Wasserkefir ist ein fermentiertes Getränk, das sich nicht nur trinken, sondern auch als mildes Triebmittel verwenden lässt.
Besonders für Einsteiger ist er leicht herzustellen und gut verträglich.

Was ist Wasserkefir?

Wasserkefir ist ein fermentiertes Getränk auf Basis von Wasser, Zucker und Kefirkristallen. Dabei entstehen Hefen und Bakterien, die für Gärung und leichte Kohlensäure sorgen.

Wie entsteht Wasserkefir?

Durch die Fermentation mit Kefirkristallen vermehren sich Mikroorganismen im Zuckerwasser. Je nach Temperatur und Zutaten entwickelt sich der Wasserkefir innerhalb weniger Tage.

Wasserkefir als Triebmittel

Der aktive Wasserkefir kann ähnlich wie Hefewasser als natürliches Triebmittel verwendet werden. Er eignet sich besonders für milde Teige und süßes Gebäck.

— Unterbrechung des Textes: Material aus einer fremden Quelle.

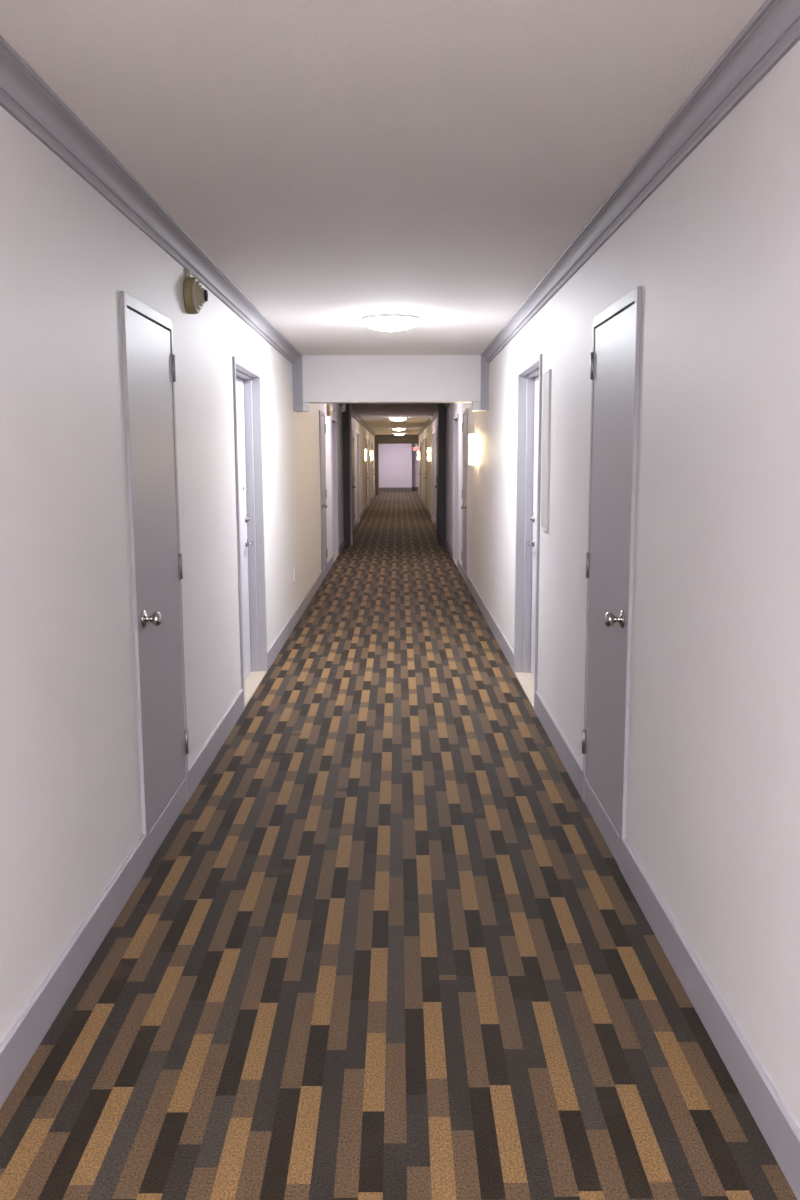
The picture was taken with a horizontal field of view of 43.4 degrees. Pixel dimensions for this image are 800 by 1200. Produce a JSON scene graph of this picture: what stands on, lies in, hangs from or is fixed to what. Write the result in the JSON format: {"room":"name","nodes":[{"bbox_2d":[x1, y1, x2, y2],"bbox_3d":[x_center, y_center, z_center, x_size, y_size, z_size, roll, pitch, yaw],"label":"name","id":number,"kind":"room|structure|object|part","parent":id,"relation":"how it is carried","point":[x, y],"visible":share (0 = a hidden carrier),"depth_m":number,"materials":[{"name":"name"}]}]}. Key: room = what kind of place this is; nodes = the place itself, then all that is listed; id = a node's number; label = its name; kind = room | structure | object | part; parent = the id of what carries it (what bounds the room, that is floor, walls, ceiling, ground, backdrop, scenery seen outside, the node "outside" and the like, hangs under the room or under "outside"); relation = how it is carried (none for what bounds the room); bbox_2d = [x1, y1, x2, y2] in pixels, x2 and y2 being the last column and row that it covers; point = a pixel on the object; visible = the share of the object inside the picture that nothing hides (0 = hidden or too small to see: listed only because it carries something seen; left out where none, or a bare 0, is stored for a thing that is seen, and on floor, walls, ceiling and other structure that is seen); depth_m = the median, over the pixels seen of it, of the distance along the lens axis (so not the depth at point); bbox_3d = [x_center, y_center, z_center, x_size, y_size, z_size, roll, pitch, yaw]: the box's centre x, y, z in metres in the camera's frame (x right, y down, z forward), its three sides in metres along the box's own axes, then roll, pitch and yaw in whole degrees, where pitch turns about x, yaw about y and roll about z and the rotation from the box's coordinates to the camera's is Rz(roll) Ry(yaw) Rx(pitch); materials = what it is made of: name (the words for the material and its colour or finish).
{"room":"apartment building hallway","nodes":[
{"label":"apartment building hallway","id":0,"kind":"room"},
{"bbox_2d":[0,106,374,1043],"bbox_3d":[-1.138,-2.196,17.437,0.320,2.468,47.150,0,8,0],"label":"wall","id":1,"kind":"structure","parent":0,"point":[71,811],"depth_m":3.04,"materials":[{"name":"paint"}]},
{"bbox_2d":[0,35,302,410],"bbox_3d":[-0.914,-0.894,1.538,0.087,0.497,15.300,0,8,0],"label":"crown molding","id":2,"kind":"structure","parent":1,"relation":"attached to","point":[24,95],"depth_m":3.20,"materials":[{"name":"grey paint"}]},
{"bbox_2d":[120,291,188,866],"bbox_3d":[-0.951,-0.084,3.943,0.145,2.068,0.745,0,8,0],"label":"door","id":3,"kind":"structure","parent":1,"relation":"in","point":[149,372],"depth_m":3.88,"materials":[{"name":"grey paint"}]},
{"bbox_3d":[-0.910,0.069,3.688,0.065,0.066,0.066,0,8,0],"label":"knob","id":4,"kind":"part","parent":3,"relation":"part of","materials":[{"name":"silver metal"}]},
{"bbox_3d":[-0.966,0.884,4.084,0.056,0.112,0.686,0,8,0],"label":"kick rail","id":5,"kind":"part","parent":3,"relation":"part of","materials":[{"name":"paint"}]},
{"bbox_2d":[0,493,374,1107],"bbox_3d":[-0.968,-1.022,17.478,0.016,0.130,46.900,0,8,0],"label":"baseboard","id":6,"kind":"structure","parent":1,"relation":"attached to","point":[24,1037],"depth_m":3.05,"materials":[{"name":"paint"}]},
{"bbox_2d":[183,269,207,313],"bbox_3d":[-0.913,-1.386,4.519,0.093,0.192,0.160,0,8,0],"label":"fire alarm","id":7,"kind":"object","parent":1,"relation":"attached to","point":[195,295],"visible":1,"depth_m":4.47,"materials":[{"name":"beige plastic"}]},
{"bbox_2d":[192,278,205,313],"bbox_3d":[-0.900,-1.370,4.521,0.043,0.155,0.155,0,8,0],"label":"grille","id":8,"kind":"object","parent":7,"relation":"attached to","point":[198,292],"depth_m":4.48,"materials":[{"name":"beige plastic"}]},
{"bbox_2d":[232,356,267,708],"bbox_3d":[-1.032,-0.439,6.448,0.177,2.090,1.105,0,8,0],"label":"door","id":9,"kind":"structure","parent":1,"relation":"in","point":[246,379],"depth_m":6.88,"materials":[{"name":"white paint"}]},
{"bbox_3d":[-1.031,-0.384,6.840,0.050,0.056,0.143,0,8,0],"label":"lever handle","id":10,"kind":"part","parent":9,"relation":"part of","materials":[{"name":"silver metal"}]},
{"bbox_2d":[295,402,310,411],"bbox_3d":[-0.899,-1.775,9.251,0.135,0.078,0.180,0,8,0],"label":"corbel","id":11,"kind":"object","parent":1,"relation":"attached to","point":[306,405],"visible":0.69,"depth_m":9.16,"materials":[{"name":"paint"}]},
{"bbox_2d":[319,410,327,579],"bbox_3d":[-0.966,-1.308,12.589,0.145,2.068,0.800,0,8,0],"label":"door","id":12,"kind":"structure","parent":1,"relation":"in","point":[322,426],"depth_m":12.56,"materials":[{"name":"grey paint"}]},
{"bbox_3d":[-0.982,-0.341,12.730,0.056,0.112,0.740,0,8,0],"label":"kick rail","id":13,"kind":"part","parent":12,"relation":"part of","materials":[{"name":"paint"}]},
{"bbox_2d":[327,403,333,415],"bbox_3d":[-0.928,-2.596,13.387,0.093,0.284,0.160,0,8,0],"label":"fire alarm","id":14,"kind":"object","parent":1,"relation":"attached to","point":[330,409],"visible":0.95,"depth_m":13.35,"materials":[{"name":"beige plastic"}]},
{"bbox_2d":[331,416,338,561],"bbox_3d":[-1.047,-1.635,14.891,0.177,2.090,1.250,0,8,0],"label":"door","id":15,"kind":"structure","parent":1,"relation":"in","point":[334,464],"depth_m":15.43,"materials":[{"name":"grey paint"}]},
{"bbox_2d":[341,404,345,411],"bbox_3d":[-0.947,-3.214,16.801,0.070,0.120,0.126,0,8,0],"label":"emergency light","id":16,"kind":"object","parent":1,"relation":"attached to","point":[343,408],"visible":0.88,"depth_m":16.77,"materials":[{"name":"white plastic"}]},
{"bbox_2d":[342,403,352,544],"bbox_3d":[-0.907,-2.182,17.490,0.163,2.423,0.550,0,8,0],"label":"door frame","id":17,"kind":"structure","parent":1,"relation":"attached to","point":[346,416],"depth_m":17.23,"materials":[{"name":"paint"}]},
{"bbox_2d":[352,430,354,530],"bbox_3d":[-0.981,-2.465,20.758,0.145,2.068,0.800,0,8,0],"label":"door","id":18,"kind":"structure","parent":1,"relation":"in","point":[353,485],"depth_m":20.91,"materials":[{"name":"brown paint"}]},
{"bbox_3d":[-1.011,-2.465,20.758,0.084,2.068,0.800,0,8,0],"label":"frame","id":19,"kind":"part","parent":18,"relation":"part of","materials":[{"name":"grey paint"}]},
{"bbox_2d":[337,403,375,436],"bbox_3d":[-0.957,-4.403,24.836,0.087,0.084,31.380,0,8,0],"label":"crown molding","id":20,"kind":"structure","parent":1,"relation":"attached to","point":[354,415],"depth_m":23.76,"materials":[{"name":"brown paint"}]},
{"bbox_2d":[356,432,359,522],"bbox_3d":[-1.063,-2.873,23.629,0.177,2.090,1.200,0,8,0],"label":"door","id":21,"kind":"structure","parent":1,"relation":"in","point":[358,472],"depth_m":24.13,"materials":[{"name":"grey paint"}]},
{"bbox_2d":[366,439,368,504],"bbox_3d":[-0.997,-3.741,29.768,0.145,2.068,0.800,0,8,0],"label":"door","id":22,"kind":"structure","parent":1,"relation":"in","point":[366,439],"depth_m":29.70,"materials":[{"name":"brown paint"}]},
{"bbox_2d":[368,439,369,504],"bbox_3d":[-1.078,-4.072,32.094,0.177,2.090,1.100,0,8,0],"label":"door","id":23,"kind":"structure","parent":1,"relation":"in","point":[368,439],"depth_m":32.51,"materials":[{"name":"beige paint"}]},
{"bbox_2d":[372,442,373,494],"bbox_3d":[-1.010,-4.779,37.095,0.145,2.068,0.800,0,8,0],"label":"door","id":24,"kind":"structure","parent":1,"relation":"in","point":[372,442],"depth_m":36.73,"materials":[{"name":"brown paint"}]},
{"bbox_3d":[-1.040,-4.779,37.095,0.084,2.068,0.800,0,8,0],"label":"frame","id":25,"kind":"part","parent":24,"relation":"part of","materials":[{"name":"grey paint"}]},
{"bbox_2d":[375,444,378,494],"bbox_3d":[-0.950,-5.288,40.709,0.158,2.062,0.300,0,8,0],"label":"pilaster","id":26,"kind":"object","parent":1,"relation":"attached to","point":[376,445],"visible":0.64,"depth_m":40.59,"materials":[{"name":"grey paint"}]},
{"bbox_2d":[0,0,765,434],"bbox_3d":[-0.040,-3.849,19.907,5.200,0.202,52.900,0,8,0],"label":"ceiling","id":27,"kind":"structure","parent":0,"point":[340,162],"depth_m":2.81,"materials":[{"name":"paint"}]},
{"bbox_2d":[362,314,419,331],"bbox_3d":[-0.061,-1.824,6.660,0.383,0.096,0.383,0,8,0],"label":"ceiling light","id":28,"kind":"object","parent":27,"relation":"attached to","point":[387,322],"visible":1,"depth_m":6.53,"materials":[{"name":"white glass"}]},
{"bbox_2d":[302,355,480,403],"bbox_3d":[-0.084,-2.028,9.217,1.788,0.425,0.220,0,8,0],"label":"beam","id":29,"kind":"structure","parent":27,"relation":"attached to","point":[326,378],"depth_m":9.11,"materials":[{"name":"paint"}]},
{"bbox_2d":[390,417,405,420],"bbox_3d":[-0.045,-4.145,23.046,0.383,0.096,0.383,0,8,0],"label":"ceiling light","id":30,"kind":"object","parent":27,"relation":"attached to","point":[391,418],"visible":0.98,"depth_m":22.90,"materials":[{"name":"white glass"}]},
{"bbox_2d":[375,435,418,443],"bbox_3d":[-0.111,-6.538,40.533,1.870,0.456,0.300,0,8,0],"label":"beam","id":31,"kind":"structure","parent":0,"point":[379,439],"depth_m":40.39,"materials":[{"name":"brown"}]},
{"bbox_2d":[378,444,417,487],"bbox_3d":[-0.081,-6.217,45.679,4.800,2.500,0.800,0,8,0],"label":"wall","id":32,"kind":"structure","parent":0,"point":[398,463],"depth_m":45.32,"materials":[{"name":"grey paint"}]},
{"bbox_2d":[379,487,417,490],"bbox_3d":[-0.076,-5.048,45.734,4.800,0.170,0.620,0,8,0],"label":"baseboard","id":33,"kind":"structure","parent":32,"relation":"attached to","point":[388,488],"depth_m":45.43,"materials":[{"name":"grey"}]},
{"bbox_2d":[0,491,796,1199],"bbox_3d":[-0.030,-1.295,20.269,5.200,0.120,52.900,0,8,0],"label":"floor","id":34,"kind":"structure","parent":0,"point":[386,945],"depth_m":2.92,"materials":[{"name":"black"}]},
{"bbox_2d":[418,40,799,1127],"bbox_3d":[0.950,-2.205,17.440,0.320,2.468,47.150,0,8,0],"label":"wall","id":35,"kind":"structure","parent":0,"point":[713,811],"depth_m":2.68,"materials":[{"name":"paint"}]},
{"bbox_2d":[419,442,420,495],"bbox_3d":[0.753,-4.759,36.899,0.145,2.068,0.800,0,8,0],"label":"door","id":36,"kind":"structure","parent":35,"relation":"in","point":[420,442],"depth_m":36.49,"materials":[{"name":"grey paint"}]},
{"bbox_3d":[0.784,-4.759,36.899,0.084,2.068,0.800,0,8,0],"label":"frame","id":37,"kind":"part","parent":36,"relation":"part of","materials":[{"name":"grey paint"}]},
{"bbox_2d":[423,439,424,504],"bbox_3d":[0.839,-4.052,31.898,0.177,2.090,1.100,0,8,0],"label":"door","id":38,"kind":"structure","parent":35,"relation":"in","point":[423,439],"depth_m":32.27,"materials":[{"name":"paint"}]},
{"bbox_2d":[424,438,426,507],"bbox_3d":[0.766,-3.721,29.572,0.145,2.068,0.800,0,8,0],"label":"door","id":39,"kind":"structure","parent":35,"relation":"in","point":[425,438],"depth_m":29.86,"materials":[{"name":"grey paint"}]},
{"bbox_2d":[428,448,430,460],"bbox_3d":[0.734,-3.675,25.336,0.083,0.335,0.110,0,8,0],"label":"wall sconce","id":40,"kind":"object","parent":35,"relation":"attached to","point":[429,449],"visible":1,"depth_m":25.29,"materials":[{"name":"glass"}]},
{"bbox_2d":[432,432,433,522],"bbox_3d":[0.855,-2.846,23.384,0.177,2.090,1.100,0,8,0],"label":"door","id":41,"kind":"structure","parent":35,"relation":"in","point":[433,432],"depth_m":23.89,"materials":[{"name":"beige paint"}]},
{"bbox_2d":[417,403,449,436],"bbox_3d":[0.740,-4.410,24.838,0.072,0.084,31.380,0,8,0],"label":"crown molding","id":42,"kind":"structure","parent":35,"relation":"attached to","point":[434,416],"depth_m":24.30,"materials":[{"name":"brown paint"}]},
{"bbox_2d":[437,403,445,544],"bbox_3d":[0.729,-2.189,17.492,0.142,2.423,0.550,0,8,0],"label":"door frame","id":43,"kind":"structure","parent":35,"relation":"attached to","point":[441,409],"depth_m":17.24,"materials":[{"name":"paint"}]},
{"bbox_2d":[453,414,458,565],"bbox_3d":[0.871,-1.552,14.250,0.177,2.090,1.150,0,8,0],"label":"door","id":44,"kind":"structure","parent":35,"relation":"in","point":[456,418],"depth_m":14.72,"materials":[{"name":"grey paint"}]},
{"bbox_2d":[461,408,467,581],"bbox_3d":[0.797,-1.270,12.270,0.145,2.068,0.750,0,8,0],"label":"door","id":45,"kind":"structure","parent":35,"relation":"in","point":[464,506],"depth_m":12.19,"materials":[{"name":"grey paint"}]},
{"bbox_3d":[0.821,-0.303,12.411,0.056,0.112,0.690,0,8,0],"label":"kick rail","id":46,"kind":"part","parent":45,"relation":"part of","materials":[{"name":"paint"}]},
{"bbox_2d":[469,433,476,465],"bbox_3d":[0.760,-1.574,10.504,0.083,0.335,0.110,0,8,0],"label":"wall sconce","id":47,"kind":"object","parent":35,"relation":"attached to","point":[472,436],"visible":1,"depth_m":10.46,"materials":[{"name":"glass"}]},
{"bbox_3d":[0.794,-1.574,10.504,0.015,0.315,0.110,0,8,0],"label":"plate","id":48,"kind":"part","parent":47,"relation":"part of","materials":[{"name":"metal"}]},
{"bbox_2d":[472,402,486,410],"bbox_3d":[0.734,-1.782,9.253,0.135,0.078,0.180,0,8,0],"label":"corbel","id":49,"kind":"object","parent":35,"relation":"attached to","point":[476,406],"visible":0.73,"depth_m":9.17,"materials":[{"name":"paint"}]},
{"bbox_2d":[514,354,541,710],"bbox_3d":[0.885,-0.437,6.378,0.177,2.090,1.090,0,8,0],"label":"door","id":50,"kind":"structure","parent":35,"relation":"in","point":[529,377],"depth_m":6.82,"materials":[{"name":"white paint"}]},
{"bbox_3d":[0.883,-0.381,6.763,0.050,0.056,0.143,0,8,0],"label":"lever handle","id":51,"kind":"part","parent":50,"relation":"part of","materials":[{"name":"silver metal"}]},
{"bbox_2d":[541,369,550,530],"bbox_3d":[0.804,-0.820,5.531,0.014,0.865,0.224,0,8,0],"label":"wall panel","id":52,"kind":"object","parent":35,"relation":"attached to","point":[546,411],"visible":1,"depth_m":5.49,"materials":[{"name":"white paint"}]},
{"bbox_2d":[418,492,799,1199],"bbox_3d":[0.790,-1.030,17.480,0.016,0.130,46.900,0,8,0],"label":"baseboard","id":53,"kind":"structure","parent":35,"relation":"attached to","point":[774,1120],"depth_m":2.69,"materials":[{"name":"paint"}]},
{"bbox_2d":[582,286,641,870],"bbox_3d":[0.812,-0.086,3.904,0.145,2.068,0.778,0,8,0],"label":"door","id":54,"kind":"structure","parent":35,"relation":"in","point":[615,354],"depth_m":3.82,"materials":[{"name":"grey paint"}]},
{"bbox_3d":[0.836,0.882,4.045,0.056,0.112,0.718,0,8,0],"label":"kick rail","id":55,"kind":"part","parent":54,"relation":"part of","materials":[{"name":"paint"}]},
{"bbox_3d":[0.773,0.070,3.633,0.065,0.066,0.066,0,8,0],"label":"knob","id":56,"kind":"part","parent":54,"relation":"part of","materials":[{"name":"silver metal"}]},
{"bbox_2d":[481,0,799,409],"bbox_3d":[0.782,-0.902,1.540,0.072,0.497,15.300,0,8,0],"label":"crown molding","id":57,"kind":"structure","parent":35,"relation":"attached to","point":[774,29],"depth_m":2.79,"materials":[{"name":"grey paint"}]}
]}

Woran erkenne ich aktiven Wasserkefir?

Aktiver Wasserkefir bildet feine Bläschen, schmeckt leicht prickelnd und riecht frisch bis mild fruchtig.
Beim Öffnen des Gefäßes kann sich ein leichter Druck bemerkbar machen.
Wichtig ist weniger die Stärke der Kohlensäure, sondern dass die Aktivität regelmäßig und zuverlässig auftritt.

Was tun, wenn der Wasserkefir schwach ist?

Ist der Wasserkefir träge, liegt das häufig an zu niedriger Temperatur, zu wenig Zucker oder einer einseitigen Nährstoffversorgung.
Oft hilft es, den Wasserkefir wärmer zu stellen, den Zucker zu wechseln oder ihm eine kurze Pause mit frischem Zuckerwasser zu gönnen.
Geduld ist entscheidend – Wasserkefir stabilisiert sich meist innerhalb weniger Ansätze wieder.

Unterschied zu Hefewasser und Sauerteig

Im Vergleich zu Hefewasser ist Wasserkefir meist etwas spritziger. Sauerteig enthält zusätzlich Milchsäurebakterien und wird überwiegend für herzhafte Brote genutzt.